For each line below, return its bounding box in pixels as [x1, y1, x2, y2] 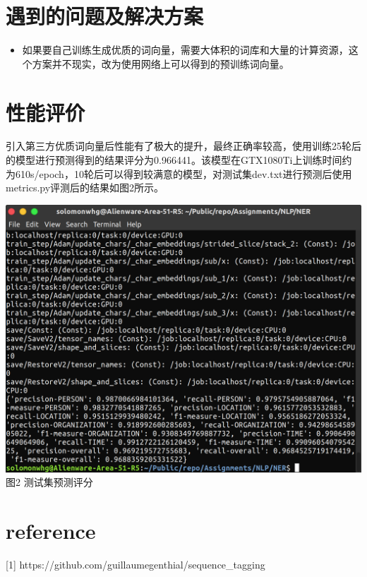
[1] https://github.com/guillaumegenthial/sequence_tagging [6, 557, 265, 572]
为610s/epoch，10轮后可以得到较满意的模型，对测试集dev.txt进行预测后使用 [6, 166, 352, 181]
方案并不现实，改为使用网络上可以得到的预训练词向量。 [32, 56, 289, 71]
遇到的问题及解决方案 [6, 1, 204, 30]
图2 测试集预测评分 [6, 475, 93, 489]
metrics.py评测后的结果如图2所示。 [6, 180, 164, 195]
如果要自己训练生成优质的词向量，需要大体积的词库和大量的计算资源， [22, 42, 349, 57]
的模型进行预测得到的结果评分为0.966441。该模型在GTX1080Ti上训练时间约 [6, 153, 352, 167]
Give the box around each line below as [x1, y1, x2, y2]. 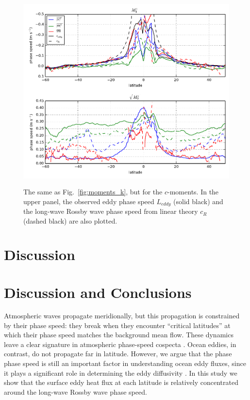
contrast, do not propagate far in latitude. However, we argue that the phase [4, 348, 232, 359]
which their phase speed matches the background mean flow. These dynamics [4, 330, 233, 340]
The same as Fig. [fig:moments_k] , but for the [23, 187, 163, 197]
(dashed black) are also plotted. [23, 216, 117, 226]
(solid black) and [173, 196, 223, 206]
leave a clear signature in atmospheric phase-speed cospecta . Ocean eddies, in [4, 339, 236, 349]
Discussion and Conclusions [4, 282, 192, 302]
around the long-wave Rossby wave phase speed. [4, 386, 147, 397]
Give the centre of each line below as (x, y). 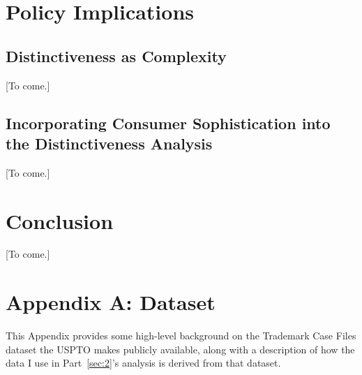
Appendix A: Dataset (111, 302)
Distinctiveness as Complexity (116, 56)
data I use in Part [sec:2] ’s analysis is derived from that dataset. (143, 363)
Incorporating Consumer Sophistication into (168, 123)
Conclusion (60, 220)
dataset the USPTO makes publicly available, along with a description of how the (180, 349)
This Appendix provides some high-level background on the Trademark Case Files (181, 336)
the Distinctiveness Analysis (109, 143)
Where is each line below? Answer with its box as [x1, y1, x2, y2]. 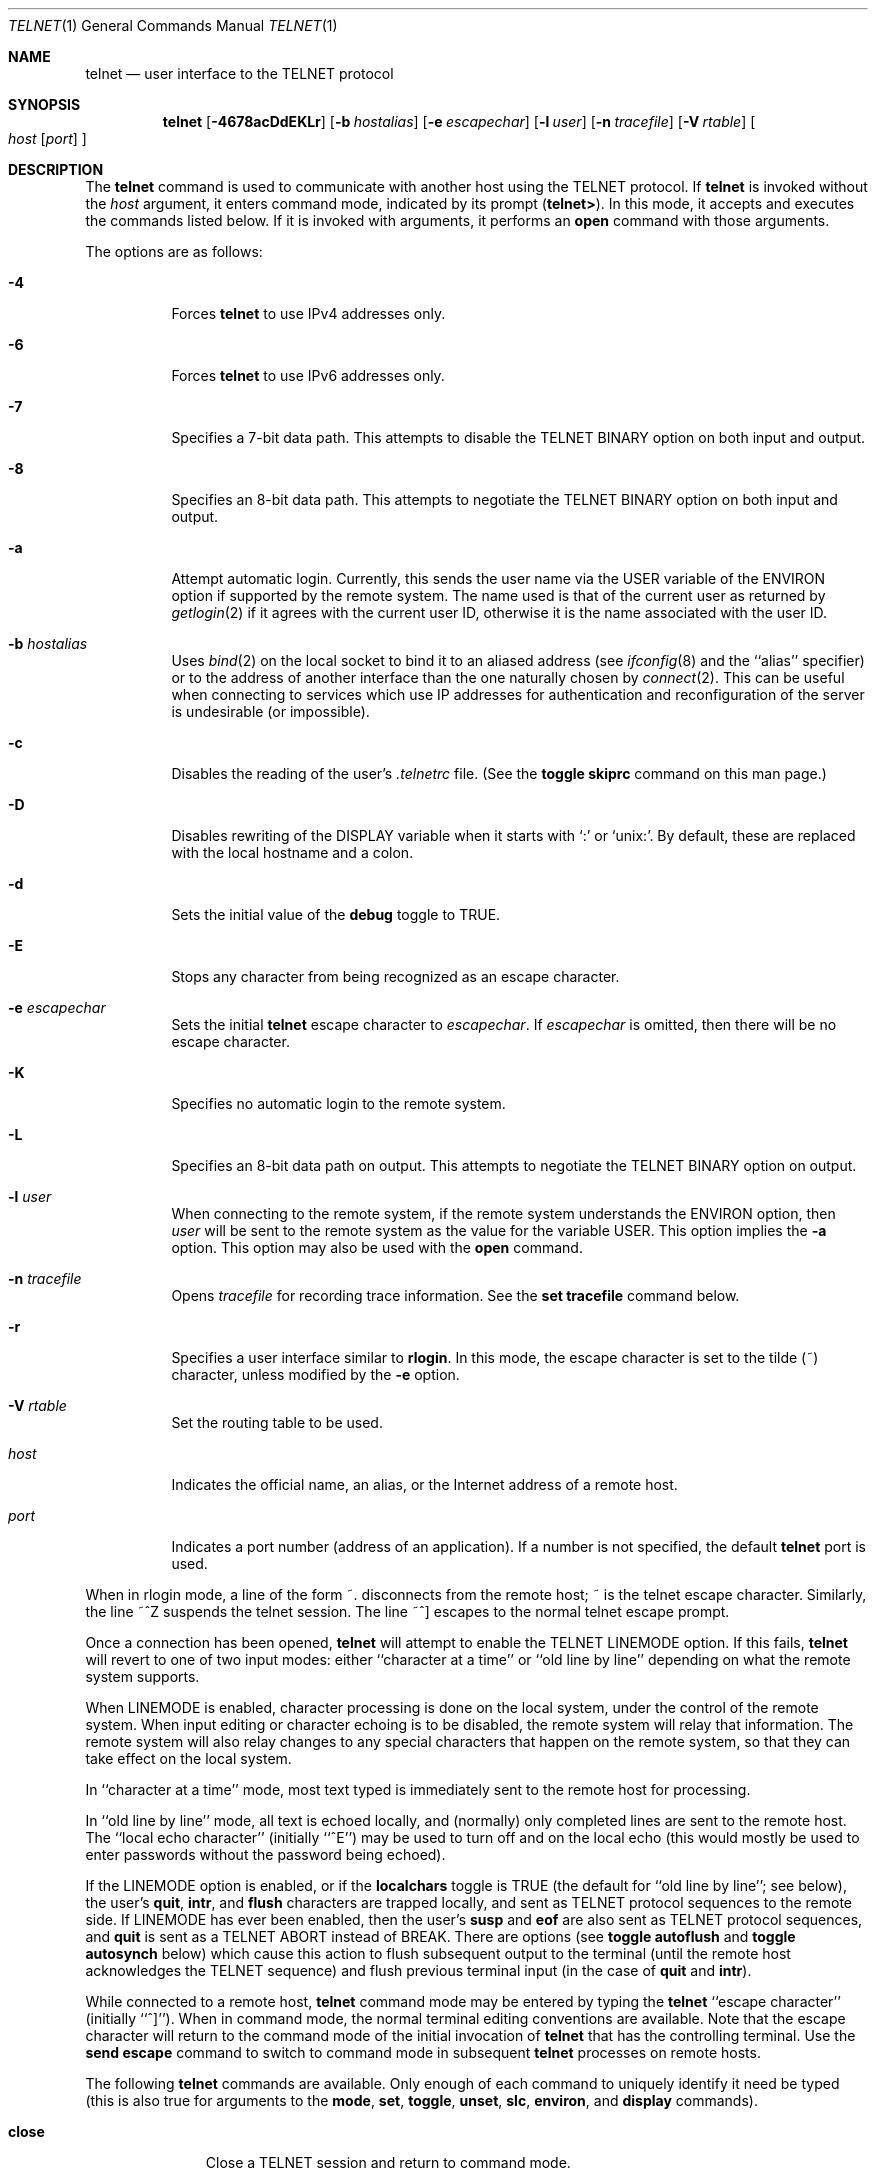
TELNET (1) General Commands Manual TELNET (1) [8, 17, 338, 34]
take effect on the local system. [85, 1750, 292, 1767]
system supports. [85, 1668, 200, 1685]
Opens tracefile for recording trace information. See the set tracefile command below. [171, 1287, 740, 1304]
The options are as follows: [85, 243, 263, 260]
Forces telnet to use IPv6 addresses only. [171, 367, 445, 384]
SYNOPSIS [8, 96, 81, 113]
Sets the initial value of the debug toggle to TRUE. [171, 906, 501, 923]
------------------------------------------------------------------------
Your answer should be all lines from the data that contain "system".

■ Output for this task ■
take effect on the local system. [85, 1750, 292, 1767]
system supports. [85, 1668, 200, 1685]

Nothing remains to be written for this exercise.